Bourdieu und der Habitus
Im Zentrum von Pierre Bourdieus Hauptwerk Die feinen Unterschiede steht der „Habitus“. Eine Art Stallgeruch, der Einfluss auf die Eigen- und Fremdwahrnehmung eines Menschen hat. Über ein System von Grenzen und Möglichkeiten im Zeitalter der Globalisierung.
Frau D. ist um die 50 und betreibt gemeinsam mit ihrem Mann eine kleine Bäckerei in der französischen Alpenstadt Grenoble. Vor Kurzem hat sich das Ehepaar in einem Vorort ein Haus gekauft („kein großer Luxus, gerade richtig“), umgeben von einem „sehr gepflegten“ Garten, drinnen alles stets picobello aufgeräumt.
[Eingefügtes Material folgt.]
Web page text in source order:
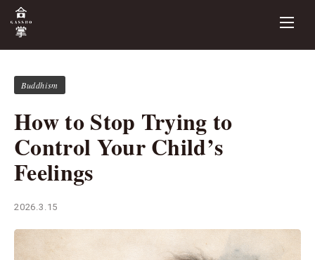
Buddhism
How to Stop Trying to
Control Your Child’s
Feelings
2026.3.15

Die Möbel hat Frau D. mit Bedacht ausgesucht, nicht zu „modern“, sondern etwas „Klassisches“, „das zu meinem Alter passt“. Hin und wieder geht sie zum Frisör (schließlich „muss man sich ein bisschen zurechtmachen“). Allerdings schminkt sie sich nicht (auf dem Land, wo sie aufgewachsen ist, „gehörte es sich nicht, vor dem Spiegel zu stehen“). In ihrer knappen Freizeit sieht sie sich am liebsten „lustige“ Sendungen an. Jedes Jahr macht sie zwei bis drei Wochen Urlaub mit dem Wohnwagen (ihr Mann „kann Hotels nicht ausstehen“).
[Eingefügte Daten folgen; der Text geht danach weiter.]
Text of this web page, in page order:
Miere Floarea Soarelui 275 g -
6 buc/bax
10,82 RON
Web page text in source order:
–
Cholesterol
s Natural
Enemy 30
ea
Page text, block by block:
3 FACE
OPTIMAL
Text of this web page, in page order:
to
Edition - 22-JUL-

Sechs Seiten lang kommt die brave Bäckerin in einem der einflussreichsten soziologischen Werke des 20. Jahrhunderts zu Wort – Pierre Bourdieus 1979 in Frankreich veröffentlichter Mammutstudie Die feinen Unterschiede. Kritik der gesellschaftlichen Urteilskraft. Wie all die zahlreichen darin versammelten Fallbeispiele, Schaubilder, Statistiken dient auch die Selbstauskunft von Frau D. dazu, Bourdieus filigran ausgearbeitete These zu stützen, die sich wie folgt zusammenfassen lässt: Es gibt keine „reinen“, von sozialen, machtstrategischen oder sonstigen Interessen befreiten Geschmacksurteile, wie Kant es uns einst weismachen wollte. Kunst und Kultur, egal wie erhaben, verfeinert und „zweckfrei“ sie daherkommen, werden niemals nur „um ihrer selbst willen“ geschätzt.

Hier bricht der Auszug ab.